Data structures for graphs
You should note that we have discussed graphs in an abstract way: specifying that they contain nodes and edges and using operations like AddEdge, Cycle, etc. This enables us to define an abstract data type without considering implementation details, such as how we will store the attributes of a graph! This means that a complete solution to, for example, the MST problem can be specified before we've even decided how to store the graph in the computer. However, representation issues can't be deferred forever, so we need to examine ways of representing graphs in a machine.

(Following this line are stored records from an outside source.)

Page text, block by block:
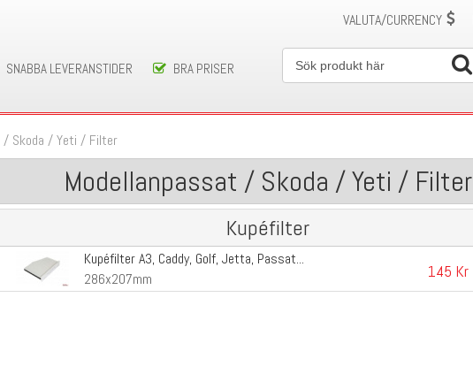
VALUTA/CURRENCY
SNABBA LEVERANSTIDER BRA PRISER
/ Skoda /Yeti / Filter
Modellanpassat / Skoda / Yeti / Filter
Kupéfilter
Kupéfilter A3, Caddy, Golf, Jetta, Passat...
286x207mm
145 Kr
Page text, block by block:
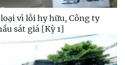
vì lỗi hy hữu, Công ty
sát giá [Kỳ 1]
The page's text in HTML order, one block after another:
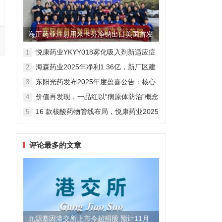
海正药业注射用米卡芬净钠出口美国首发
制剂全球化迈出关键一步
1
悦康药业YKYY018雾化吸入剂新适应症
感染防治
2
海森药业2025年净利1.36亿，新厂区建
3
东阳光药发布2025年度盈喜公告：核心
维度
4
价值再发现，一品红以“病原体防治”概念
5
16 款核酸药物管线布局，悦康药业2025
评论最多的文章
九源基因港交所上市今起招股 预计11月
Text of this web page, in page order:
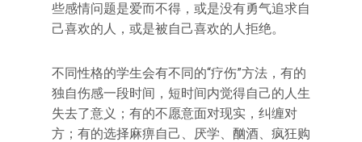
些感情问题是爱而不得，或是没有勇气追求自
己喜欢的人，或是被自己喜欢的人拒绝。
不同性格的学生会有不同的“疗伤”方法，有的
独自伤感一段时间，短时间内觉得自己的人生
失去了意义；有的不愿意面对现实，纠缠对
方；有的选择麻痹自己、厌学、酗酒、疯狂购
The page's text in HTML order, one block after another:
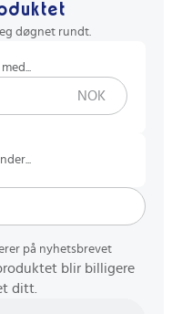
døgnet rundt.
NOK
på nyhetsbrevet
blir billigere
ditt.
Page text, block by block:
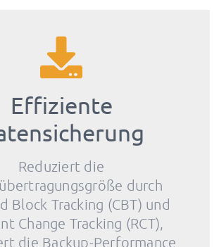
Effiziente
Reduziert die
durch
Block Tracking (CBT) und
Change Tracking (RCT),
die Backup-Performance
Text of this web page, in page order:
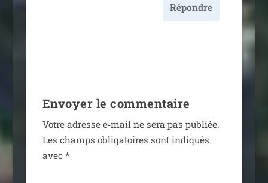
Répondre
Envoyer le commentaire
Votre adresse e‑mail ne sera pas publiée.
Les champs obli­ga­toires sont indi­qués
avec *
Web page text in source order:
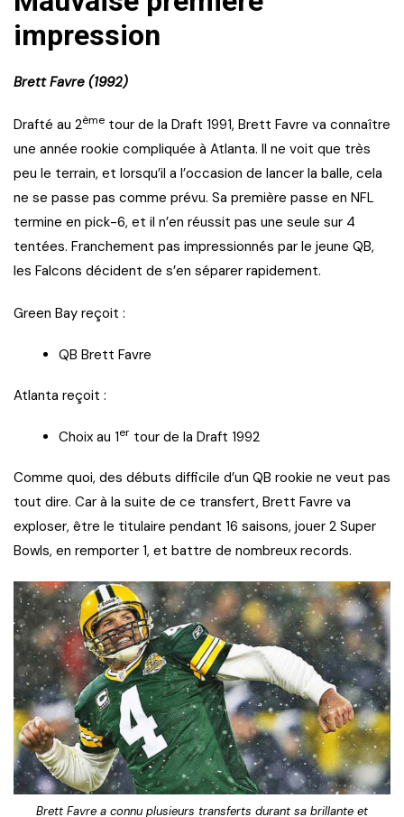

As before, the performance of the algorithm will be determined by the data structure chosen.
Key terms
- Greedy algorithms
- Algorithms which solve a problem by making the next step based on local knowledge alone - without looking ahead to determine whether the next step is the optimal one.
- Equivalence Classes
- The set of equivalence classes of a set is a partition of a set such that all the elements in each subset (or equivalence class) is related to every other element in the subset by an equivalence relation.
- Union Find Structure
- A structure which enables us to determine whether two sets are in fact the same set or not.
- Kruskal's Algorithm
- One of the two algorithms commonly used for finding a minimum spanning tree - the other is Prim's algorithm.